NWS forecasters monitor forecast models to assess whether conditions are favorable for rainfall exceeding the established threshold in the vicinity of a burn area and issue flash flood watches, flash flood warnings, and flood advisories as needed. PFDFs fall under the flash flood hazard classification. Forecasters also communicate forecast rainfall rates and confidence in these rates to emergency managers, ideally at an 18–24-h lead time (Fig. 3). Although this approach has proven successful in avoiding PFDFs that occur without issuance of a watch, warning, or advisory, the uncertainty around forecast short-duration, high-intensity rainfall in mesoscale models (e.g., Cannon et al. 2020) at the lead time needed for decision support creates a situation conducive to “messaging fatigue” (Mackie 2013; Kim and So 2018; Koh et al. 2020). While it is necessary for forecasters to highlight that there is a potential for rainfall exceeding PFDF thresholds at lead times sufficient for decision-making, non-occurrence of events over time can lead to apathy about the hazard.

Fig. 3.
Fig. 3.

Example of NWS San Diego forecast office communication to stakeholders ahead of a potential PFDF event on the Bond Fire. This template provides (right) established rainfall depth thresholds at the 15-, 30-, and 60-min duration and (left) maximum 1-h rainfall for 6-h blocks for each burn scar over a 42-h period. Forecaster confidence in 1-h rainfall (duration or rate) and storm total rainfall are also provided. This template is not consistent across NWS offices; it was developed specifically to support stakeholder needs in the NWS San Diego County Warning Area.

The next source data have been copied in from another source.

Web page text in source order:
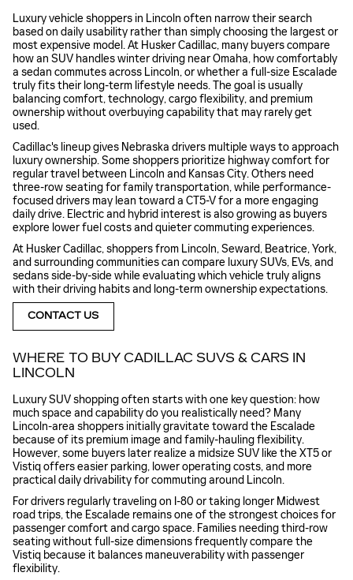
Luxury vehicle shoppers in Lincoln often narrow their search
based on daily usability rather than simply choosing the largest or
most expensive model. At Husker Cadillac, many buyers compare
how an SUV handles winter driving near Omaha, how comfortably
a sedan commutes across Lincoln, or whether a full-size Escalade
truly fits their long-term lifestyle needs. The goal is usually
balancing comfort, technology, cargo flexibility, and premium
ownership without overbuying capability that may rarely get
used.
Cadillac's lineup gives Nebraska drivers multiple ways to approach
luxury ownership. Some shoppers prioritize highway comfort for
regular travel between Lincoln and Kansas City. Others need
three-row seating for family transportation, while performance-
focused drivers may lean toward a CT5-V for a more engaging
daily drive. Electric and hybrid interest is also growing as buyers
explore lower fuel costs and quieter commuting experiences.
At Husker Cadillac, shoppers from Lincoln, Seward, Beatrice, York,
and surrounding communities can compare luxury SUVs, EVs, and
sedans side-by-side while evaluating which vehicle truly aligns
with their driving habits and long-term ownership expectations.
CONTACT US
WHERE TO BUY CADILLAC SUVS & CARS IN
LINCOLN
Luxury SUV shopping often starts with one key question: how
much space and capability do you realistically need? Many
Lincoln-area shoppers initially gravitate toward the Escalade
because of its premium image and family-hauling flexibility.
However, some buyers later realize a midsize SUV like the XT5 or
Vistiq offers easier parking, lower operating costs, and more
practical daily drivability for commuting around Lincoln.
For drivers regularly traveling on I-80 or taking longer Midwest
road trips, the Escalade remains one of the strongest choices for
passenger comfort and cargo space. Families needing third-row
seating without full-size dimensions frequently compare the
Vistiq because it balances maneuverability with passenger
flexibility.
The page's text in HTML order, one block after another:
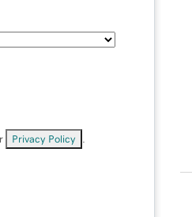
Privacy Policy
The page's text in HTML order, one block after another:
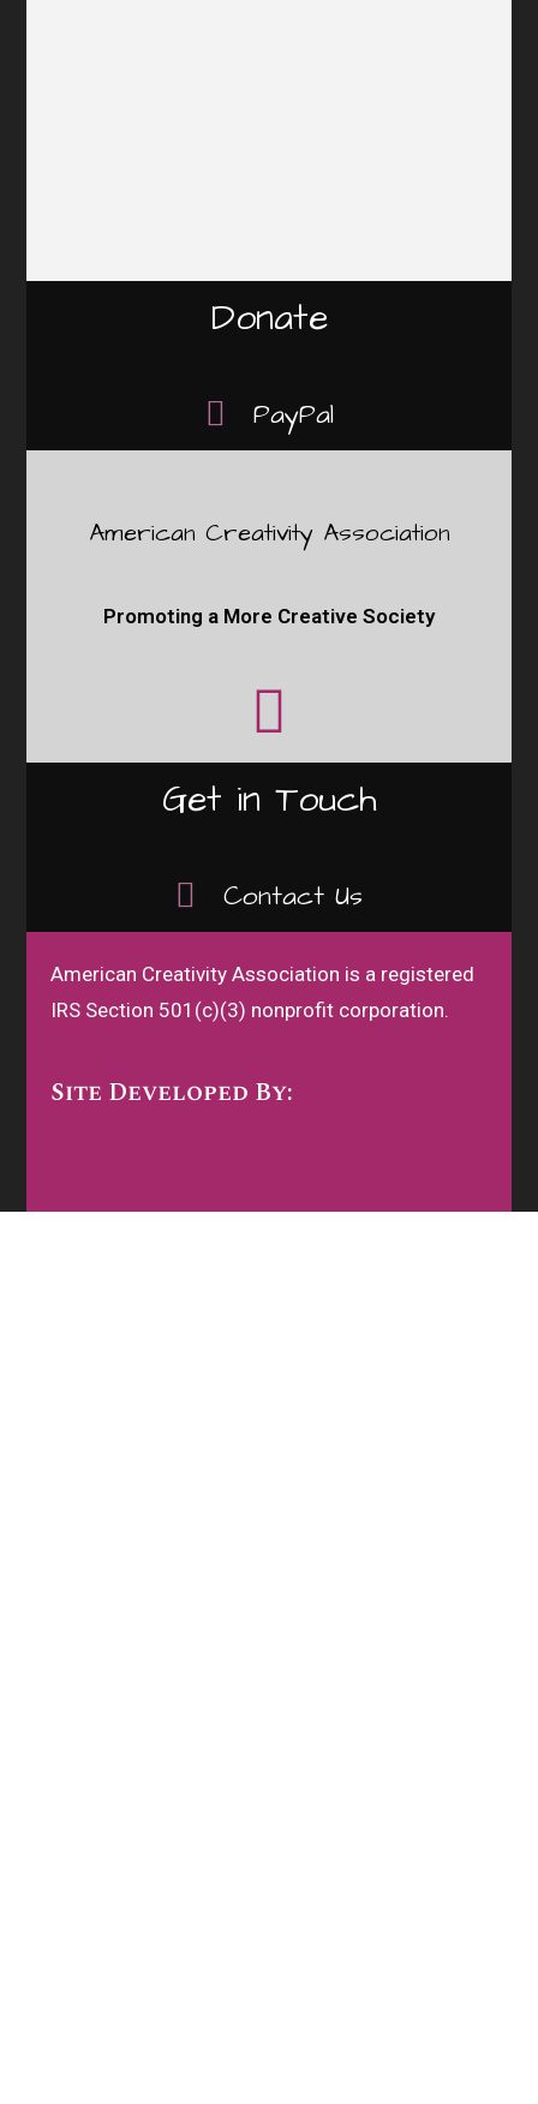
Donate
PayPal
American Creativity Association
Promoting a More Creative Society
Get in Touch
Contact Us
American Creativity Association is a registered
IRS Section 501(c)(3) nonprofit corporation.
Site Developed By:
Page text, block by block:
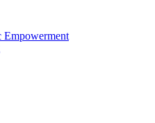
Empowerment
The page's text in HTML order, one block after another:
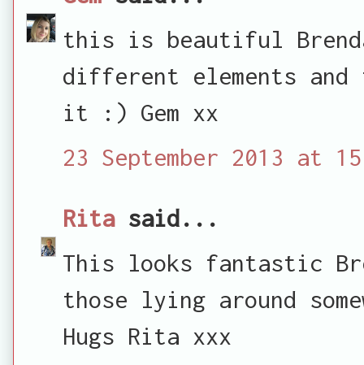
this is beautiful
different elements
it :) Gem xx
23 September 2013 at
Ritasaid...
This looks fantastic
those lying around
Hugs Rita xxx
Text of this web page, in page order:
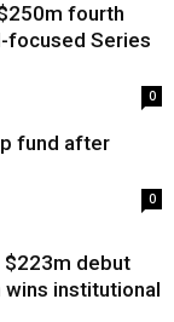
fourth
focused Series
0
fund after
0
$223m debut
institutional
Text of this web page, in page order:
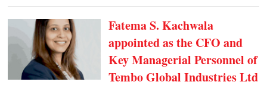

Citation: Bulletin of the American Meteorological Society 104, 9; 10.1175/BAMS-D-22-0188.1

Short-duration, high-intensity rainfall is typically driven by mesoscale (∼2–200 km, subdaily) atmospheric features (Lin 2007), although the synoptic environment can indicate the potential for mesoscale features to develop (e.g., Houze et al. 1976; Cannon et al. 2020; de Orla‐Barile et al. 2022). Forecasters primarily rely on deterministic mesoscale models (e.g., High-Resolution Rapid Refresh), small mesoscale ensembles (e.g., the High-Resolution Ensemble Forecast system, HREF) or global-scale ensembles (e.g., Global Ensemble Forecast System) to provide information on rainfall rates, potential for rainfall to intersect a burn area, and their confidence in these conditions. Deterministic mesoscale models provide information at a spatial and temporal scale relevant to PFDF hazards (≤a few kilometers, ≤1 h), but do not provide information about forecast uncertainty. The HREF provides a 10-member ensemble forecast at 3-km spatial resolution and 1-h temporal resolution. While a valuable tool, the spatial and temporal resolution are too coarse to ideally represent PFDF hazards. Additionally, the size of the ensemble may be too small to capture the full spread of possibilities and extremes. Global ensemble forecasts provide uncertainty information but are too spatially and temporally coarse to provide actionable information for PFDF hazards.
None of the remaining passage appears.